The remainder of this work is organized as follows. Motivation is presented in Section
2. The proposed DLIMD for video coding is discussed in detail in Section
3. The experiments are conducted and the results are analyzed in Section
4. Section
5 concludes this work.
2 Motivation
In VVC, intra coding modes/tools [
31] include DC, Planar, 65 angular modes,
Wide Angle Intra Prediction (
WAIP), MRL,
Position Dependent Prediction Combination (
PDPC), MIP,
Intra-Sub Partition (
ISP), and CCLM. It should be mentioned that the intra mode is also required to be encoded and transmitted to the decoder side. To effectively signal these intra modes to the decoder side, the derivation is performed with intra modes from neighbors, where six of them are produced and accommodated to the MPM list. Generally, the first one in the MPM list is always fixed, i.e., Planar mode, which is encoded with two-bit length. The other five MPMs are achieved according to spatial correlation from the neighbors, and encoded with three-bit to six-bit length. The non-MPM modes are divided into two parts which contain 3 and 58 modes, respectively. Truncated binary encoding is performed for them with six-bit and seven-bit length. The detailed intra modes signaling can be found in Figure
1. In addition, statistical experiments are conducted under the platform of
VVC Test Model version 5.0 (
VTM 5.0) to present coding
Bits Per intra Mode (
BPM), where ten sequences with various contents from different classes are encoded under
All Intra (
AI) configuration.
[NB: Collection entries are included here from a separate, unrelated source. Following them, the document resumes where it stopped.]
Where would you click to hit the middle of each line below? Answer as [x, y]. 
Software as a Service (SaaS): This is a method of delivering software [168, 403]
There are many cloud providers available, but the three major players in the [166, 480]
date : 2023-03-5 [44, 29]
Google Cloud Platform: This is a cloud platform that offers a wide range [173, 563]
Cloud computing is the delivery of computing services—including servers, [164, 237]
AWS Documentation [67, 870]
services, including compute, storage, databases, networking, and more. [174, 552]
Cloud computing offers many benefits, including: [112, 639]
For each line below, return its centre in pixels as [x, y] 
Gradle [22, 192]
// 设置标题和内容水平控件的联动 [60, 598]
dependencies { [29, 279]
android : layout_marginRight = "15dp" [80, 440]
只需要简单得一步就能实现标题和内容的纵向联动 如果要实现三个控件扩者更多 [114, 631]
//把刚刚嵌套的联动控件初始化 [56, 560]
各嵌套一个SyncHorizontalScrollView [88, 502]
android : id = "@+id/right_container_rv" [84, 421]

The value of BPM is calculated by the total coding bits of intra mode against the number of intra blocks, where the coding bits are collected after CABAC entropy encoding. The statistical results are shown in the left columns of Table
1 and the values of BPM are 3.35, 3.48, 3.44, and 3.39 on average under four QP settings.
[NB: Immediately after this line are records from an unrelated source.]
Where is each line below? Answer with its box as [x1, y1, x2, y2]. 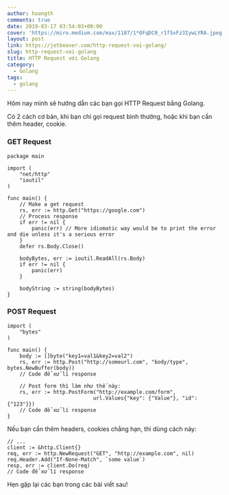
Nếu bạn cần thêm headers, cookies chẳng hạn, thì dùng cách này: [7, 424, 197, 433]
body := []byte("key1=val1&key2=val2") [19, 352, 134, 360]
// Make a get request [19, 201, 84, 208]
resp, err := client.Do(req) [7, 462, 91, 469]
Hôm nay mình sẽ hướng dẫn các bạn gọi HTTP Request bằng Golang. [7, 99, 206, 107]
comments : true [7, 16, 51, 23]
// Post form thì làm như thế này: [19, 382, 121, 389]
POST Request [7, 307, 57, 316]
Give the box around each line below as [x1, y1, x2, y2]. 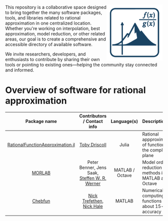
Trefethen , [82, 198, 104, 204]
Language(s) [110, 118, 138, 124]
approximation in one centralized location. [5, 20, 91, 26]
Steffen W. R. [79, 175, 106, 181]
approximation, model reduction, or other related [5, 31, 105, 36]
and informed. [5, 67, 34, 73]
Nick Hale [82, 203, 103, 209]
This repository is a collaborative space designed [5, 4, 106, 10]

Furthermore, to demonstrate how many bits are spent in the module of intra mode signaling, the percentage of coding bits of intra mode in a frame is collected, and illustrated in the right columns of Table
1. It can be found that this percentage increases from 8.28% to 20.4% on average as QP value increases. In the case of small QP settings, the percentage is limited, because the coding bits of residue (the difference between prediction and source) are much larger than those of intra mode, while in the case of large QP settings, the coding bits of residue become limited, which results in a high percentage of coding bits of intra mode. From these results, we can conclude that if more advanced intra mode signaling approach is presented, the coding performance can be further improved.